My point: user may wait messages and to be very nervous if it delayed for a 

Important message means something like a ticket for a train in 5-15 minutes or 
something like that.

And here DNS seems like a single point of failure.

Sure, but if I'm in a hurry and need a ticket I'm not going to rely on
mail anyway. Either I'm going to buy it at the door, or I hope they have
an option to download the ticket from the browser (which most of the
ticket purchases I make have an option for). Only as a last resort I'm
going to rely mail and just hope that everything works as it should.

Well, this is an example from the last week :)

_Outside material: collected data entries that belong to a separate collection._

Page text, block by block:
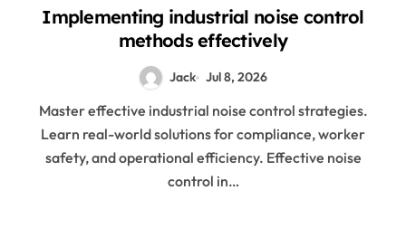
Implementing industrial noise control
methods effectively
Jack Jul 8, 2026
Master effective industrial noise control strategies.
Learn real-world solutions for compliance, worker
safety, and operational efficiency. Effective noise
control in…
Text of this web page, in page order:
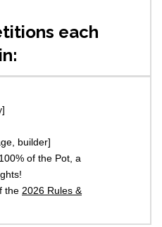
each
builder]
of the Pot, a
the 2026 Rules &
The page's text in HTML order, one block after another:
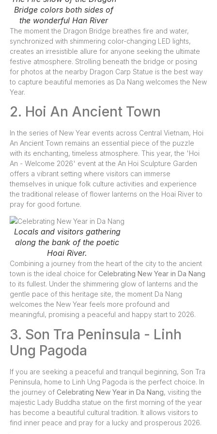
Bridge colors both sides of
the wonderful Han River
The moment the Dragon Bridge breathes fire and water,
synchronized with shimmering color-changing LED lights,
creates an irresistible allure for anyone seeking the ultimate
festive atmosphere. Strolling beneath the bridge or posing
for photos at the nearby Dragon Carp Statue is the best way
to capture beautiful memories as Da Nang welcomes the New
Year.
2. Hoi An Ancient Town
In the series of New Year events across Central Vietnam, Hoi
An Ancient Town remains an essential piece of the puzzle
with its enchanting, timeless atmosphere. This year, the 'Hoi
An - Welcome 2026' event at the An Hoi Sculpture Garden
offers a vibrant setting where visitors can immerse
themselves in unique folk culture activities and experience
the traditional release of flower lanterns on the Hoai River to
pray for good fortune.
Locals and visitors gathering
along the bank of the poetic
Hoai River.
Combining a journey from the heart of the city to the ancient
town is the ideal choice for Celebrating New Year in Da Nang
to its fullest. Under the shimmering glow of lanterns and the
gentle pace of this heritage site, the moment Da Nang
welcomes the New Year feels more profound and
meaningful, promising a peaceful and happy start to 2026.
3. Son Tra Peninsula - Linh
Ung Pagoda
If you are seeking a peaceful and tranquil beginning, Son Tra
Peninsula, home to Linh Ung Pagoda is the perfect choice. In
the journey of Celebrating New Year in Da Nang, visiting the
majestic Lady Buddha statue on the first morning of the year
has become a beautiful cultural tradition. It allows visitors to
find inner peace and pray for a lucky and prosperous 2026.
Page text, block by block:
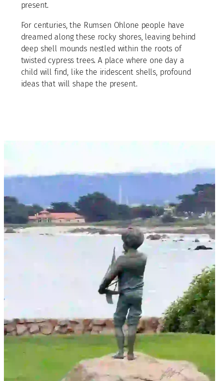
present.
For centuries, the Rumsen Ohlone people have
dreamed along these rocky shores, leaving behind
deep shell mounds nestled within the roots of
twisted cypress trees. A place where one day a
child will find, like the iridescent shells, profound
ideas that will shape the present.
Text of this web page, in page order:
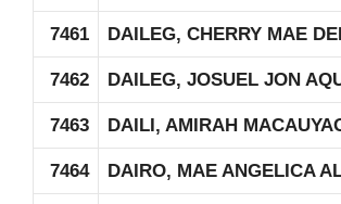
7461 DAILEG, CHERRY MAE
7462 DAILEG, JOSUEL JON
7463 DAILI, AMIRAH
7464 DAIRO, MAE ANGELICA
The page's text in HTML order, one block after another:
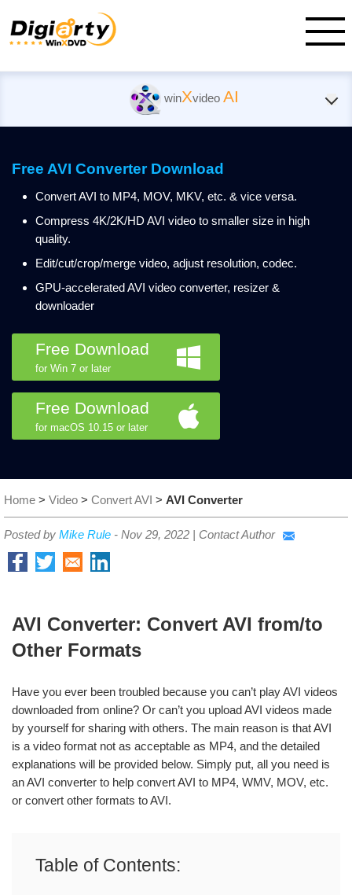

If I haven't open DB application for a while, more than a month it had missed 
updated of so-called Deutschlandticket, and I wait the email with approval code 
to re-download it to the application.

I know that is edge case, but DNS failure is also edge case.

The intersection of "time-sensitive mail" and "failing DNS/dns-bl" might
be an edge case, but time-sensitive mail is not. And DNS fails
(somewhere) all the time.

I see more and more services relying on time-sensitive mail. For example
as a 2FA, to activate an account, reset password-links, or even just to
log in to an account ("magic links"). I believe time-sensitive mail is a
thing a lot of both people and services have come to rely on.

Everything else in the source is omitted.